Given records:
▬▬▬▬▬▬

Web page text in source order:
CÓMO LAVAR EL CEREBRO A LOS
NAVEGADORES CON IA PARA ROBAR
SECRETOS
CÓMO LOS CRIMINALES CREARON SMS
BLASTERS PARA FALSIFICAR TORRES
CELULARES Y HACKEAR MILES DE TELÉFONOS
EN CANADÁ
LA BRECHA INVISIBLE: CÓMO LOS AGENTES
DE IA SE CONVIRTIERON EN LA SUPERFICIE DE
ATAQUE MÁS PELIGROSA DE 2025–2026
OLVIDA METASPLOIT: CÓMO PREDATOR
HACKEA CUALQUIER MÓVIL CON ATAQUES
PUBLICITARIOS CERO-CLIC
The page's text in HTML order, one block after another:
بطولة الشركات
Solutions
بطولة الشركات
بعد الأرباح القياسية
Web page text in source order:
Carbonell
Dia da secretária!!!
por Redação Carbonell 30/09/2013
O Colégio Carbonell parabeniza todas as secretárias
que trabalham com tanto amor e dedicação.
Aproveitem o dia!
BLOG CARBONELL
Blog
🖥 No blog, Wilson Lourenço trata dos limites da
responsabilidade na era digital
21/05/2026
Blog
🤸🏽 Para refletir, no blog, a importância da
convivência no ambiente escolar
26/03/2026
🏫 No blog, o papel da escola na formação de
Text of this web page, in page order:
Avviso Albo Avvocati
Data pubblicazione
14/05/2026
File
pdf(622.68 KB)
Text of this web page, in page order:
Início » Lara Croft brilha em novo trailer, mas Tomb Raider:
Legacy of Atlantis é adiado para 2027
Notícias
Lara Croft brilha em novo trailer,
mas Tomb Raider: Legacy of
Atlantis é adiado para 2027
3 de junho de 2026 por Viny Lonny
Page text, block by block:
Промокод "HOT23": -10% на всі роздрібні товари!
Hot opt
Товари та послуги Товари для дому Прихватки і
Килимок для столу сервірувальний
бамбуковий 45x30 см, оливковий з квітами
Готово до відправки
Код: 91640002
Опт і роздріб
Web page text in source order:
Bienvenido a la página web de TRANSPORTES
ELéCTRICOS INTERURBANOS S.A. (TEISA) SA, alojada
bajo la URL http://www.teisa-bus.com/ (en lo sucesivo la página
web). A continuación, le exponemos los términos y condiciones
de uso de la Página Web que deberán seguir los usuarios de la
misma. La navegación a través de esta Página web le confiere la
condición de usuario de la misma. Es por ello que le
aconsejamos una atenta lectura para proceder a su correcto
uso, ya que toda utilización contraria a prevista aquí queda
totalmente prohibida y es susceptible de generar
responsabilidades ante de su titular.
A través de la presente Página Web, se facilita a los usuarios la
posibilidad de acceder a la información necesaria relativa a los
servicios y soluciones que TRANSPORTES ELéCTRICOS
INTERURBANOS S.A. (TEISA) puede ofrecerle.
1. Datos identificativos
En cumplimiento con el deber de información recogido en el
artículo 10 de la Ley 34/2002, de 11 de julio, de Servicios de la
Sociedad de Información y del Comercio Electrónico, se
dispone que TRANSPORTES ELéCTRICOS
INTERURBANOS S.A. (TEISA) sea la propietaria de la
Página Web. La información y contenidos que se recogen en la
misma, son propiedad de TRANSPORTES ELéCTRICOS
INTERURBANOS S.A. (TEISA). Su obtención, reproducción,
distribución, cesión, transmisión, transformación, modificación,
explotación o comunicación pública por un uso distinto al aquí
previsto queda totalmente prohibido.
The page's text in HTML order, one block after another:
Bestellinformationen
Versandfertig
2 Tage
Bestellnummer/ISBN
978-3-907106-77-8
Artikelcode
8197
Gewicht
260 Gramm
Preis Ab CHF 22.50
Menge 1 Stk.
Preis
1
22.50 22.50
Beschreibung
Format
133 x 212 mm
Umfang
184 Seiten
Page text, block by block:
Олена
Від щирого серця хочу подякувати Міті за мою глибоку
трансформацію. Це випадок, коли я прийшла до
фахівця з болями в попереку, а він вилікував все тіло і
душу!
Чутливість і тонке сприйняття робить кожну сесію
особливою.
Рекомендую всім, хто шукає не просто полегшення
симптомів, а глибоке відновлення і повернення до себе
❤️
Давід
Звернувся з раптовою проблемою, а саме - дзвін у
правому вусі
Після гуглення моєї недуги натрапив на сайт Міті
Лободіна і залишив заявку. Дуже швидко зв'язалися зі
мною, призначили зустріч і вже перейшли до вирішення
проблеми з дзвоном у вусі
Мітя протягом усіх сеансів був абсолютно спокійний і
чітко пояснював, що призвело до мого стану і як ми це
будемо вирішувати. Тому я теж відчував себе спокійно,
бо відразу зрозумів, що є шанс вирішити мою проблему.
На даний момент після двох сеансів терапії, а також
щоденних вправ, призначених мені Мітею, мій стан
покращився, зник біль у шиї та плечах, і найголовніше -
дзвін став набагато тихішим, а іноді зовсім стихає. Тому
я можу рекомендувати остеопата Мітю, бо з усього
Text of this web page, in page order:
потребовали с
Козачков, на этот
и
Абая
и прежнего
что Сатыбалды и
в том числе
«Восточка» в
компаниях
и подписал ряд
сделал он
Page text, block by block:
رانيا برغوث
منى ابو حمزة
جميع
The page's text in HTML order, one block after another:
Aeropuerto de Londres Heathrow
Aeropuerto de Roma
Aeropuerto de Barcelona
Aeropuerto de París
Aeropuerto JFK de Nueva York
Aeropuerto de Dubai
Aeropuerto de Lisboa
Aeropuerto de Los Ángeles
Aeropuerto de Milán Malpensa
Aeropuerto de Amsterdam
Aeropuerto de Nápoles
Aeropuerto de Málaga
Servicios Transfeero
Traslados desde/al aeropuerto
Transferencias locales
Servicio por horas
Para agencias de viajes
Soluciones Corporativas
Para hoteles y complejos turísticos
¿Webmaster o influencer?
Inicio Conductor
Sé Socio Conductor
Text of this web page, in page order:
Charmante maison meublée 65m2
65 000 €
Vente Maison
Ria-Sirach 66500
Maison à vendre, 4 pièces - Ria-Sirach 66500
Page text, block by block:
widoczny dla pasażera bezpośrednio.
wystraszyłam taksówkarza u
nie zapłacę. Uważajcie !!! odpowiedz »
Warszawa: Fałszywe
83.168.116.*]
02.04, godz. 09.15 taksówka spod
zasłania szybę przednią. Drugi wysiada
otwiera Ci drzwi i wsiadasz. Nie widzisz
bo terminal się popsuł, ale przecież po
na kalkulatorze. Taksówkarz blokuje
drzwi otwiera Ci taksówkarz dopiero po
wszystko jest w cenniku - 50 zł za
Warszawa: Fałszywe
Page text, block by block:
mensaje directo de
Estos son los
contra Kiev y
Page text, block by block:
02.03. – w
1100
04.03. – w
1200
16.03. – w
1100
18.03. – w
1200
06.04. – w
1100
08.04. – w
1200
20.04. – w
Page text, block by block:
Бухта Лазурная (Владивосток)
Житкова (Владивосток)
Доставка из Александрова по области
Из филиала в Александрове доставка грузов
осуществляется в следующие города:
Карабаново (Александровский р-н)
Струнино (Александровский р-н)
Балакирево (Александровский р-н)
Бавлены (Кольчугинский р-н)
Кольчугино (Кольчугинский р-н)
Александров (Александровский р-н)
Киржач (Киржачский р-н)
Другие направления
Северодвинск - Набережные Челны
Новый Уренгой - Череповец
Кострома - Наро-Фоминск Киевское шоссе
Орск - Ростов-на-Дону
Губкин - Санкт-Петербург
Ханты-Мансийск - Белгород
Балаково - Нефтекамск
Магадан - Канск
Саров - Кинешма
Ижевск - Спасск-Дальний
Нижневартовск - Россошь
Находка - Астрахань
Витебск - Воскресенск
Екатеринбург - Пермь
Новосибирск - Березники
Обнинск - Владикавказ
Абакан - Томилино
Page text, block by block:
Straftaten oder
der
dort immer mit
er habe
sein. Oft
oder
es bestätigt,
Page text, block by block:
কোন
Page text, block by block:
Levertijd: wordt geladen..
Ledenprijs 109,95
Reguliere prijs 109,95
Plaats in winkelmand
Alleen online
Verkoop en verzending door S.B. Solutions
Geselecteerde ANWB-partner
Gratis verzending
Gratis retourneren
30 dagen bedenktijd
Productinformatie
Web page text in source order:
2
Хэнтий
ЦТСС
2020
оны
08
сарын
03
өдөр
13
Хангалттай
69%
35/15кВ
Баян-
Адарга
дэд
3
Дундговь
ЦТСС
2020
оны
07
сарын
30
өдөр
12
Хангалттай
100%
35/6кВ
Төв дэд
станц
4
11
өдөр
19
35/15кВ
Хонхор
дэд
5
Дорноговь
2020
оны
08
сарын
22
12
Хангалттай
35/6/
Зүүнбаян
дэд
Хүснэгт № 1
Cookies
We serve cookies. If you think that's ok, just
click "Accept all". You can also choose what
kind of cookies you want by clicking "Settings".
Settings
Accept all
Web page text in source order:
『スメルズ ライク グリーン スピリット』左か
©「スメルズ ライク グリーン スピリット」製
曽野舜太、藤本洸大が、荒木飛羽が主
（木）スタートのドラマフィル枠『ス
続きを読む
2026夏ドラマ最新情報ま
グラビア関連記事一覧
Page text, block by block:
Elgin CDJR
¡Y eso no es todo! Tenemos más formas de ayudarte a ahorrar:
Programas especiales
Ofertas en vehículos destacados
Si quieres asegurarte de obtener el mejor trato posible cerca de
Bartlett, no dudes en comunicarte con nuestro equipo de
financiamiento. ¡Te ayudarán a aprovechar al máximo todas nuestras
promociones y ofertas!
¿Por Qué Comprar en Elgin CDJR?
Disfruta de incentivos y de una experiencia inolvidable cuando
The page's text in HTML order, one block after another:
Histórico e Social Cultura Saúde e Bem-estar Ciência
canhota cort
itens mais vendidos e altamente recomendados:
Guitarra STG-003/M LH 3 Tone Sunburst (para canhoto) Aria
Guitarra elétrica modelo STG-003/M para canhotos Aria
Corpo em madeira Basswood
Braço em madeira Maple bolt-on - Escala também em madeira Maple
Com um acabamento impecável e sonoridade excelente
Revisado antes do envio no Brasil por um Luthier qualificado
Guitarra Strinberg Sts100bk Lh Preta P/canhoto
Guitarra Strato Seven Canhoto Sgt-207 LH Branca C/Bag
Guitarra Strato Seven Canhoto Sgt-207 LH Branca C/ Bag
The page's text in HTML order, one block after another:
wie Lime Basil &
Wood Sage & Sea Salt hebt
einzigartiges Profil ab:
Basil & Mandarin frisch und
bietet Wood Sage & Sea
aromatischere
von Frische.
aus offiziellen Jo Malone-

▬▬▬▬▬▬

Work task:
Everything starting at the line containing "Bestellinformationen" and ending at the line containing "трансформацію. Це випадок, коли я прийшла до" in the records above should be repeated exactly, and only that.

Expected output:
Bestellinformationen
Versandfertig
2 Tage
Bestellnummer/ISBN
978-3-907106-77-8
Artikelcode
8197
Gewicht
260 Gramm
Preis Ab CHF 22.50
Menge 1 Stk.
Preis
1
22.50 22.50
Beschreibung
Format
133 x 212 mm
Umfang
184 Seiten
Page text, block by block:
Олена
Від щирого серця хочу подякувати Міті за мою глибоку
трансформацію. Це випадок, коли я прийшла до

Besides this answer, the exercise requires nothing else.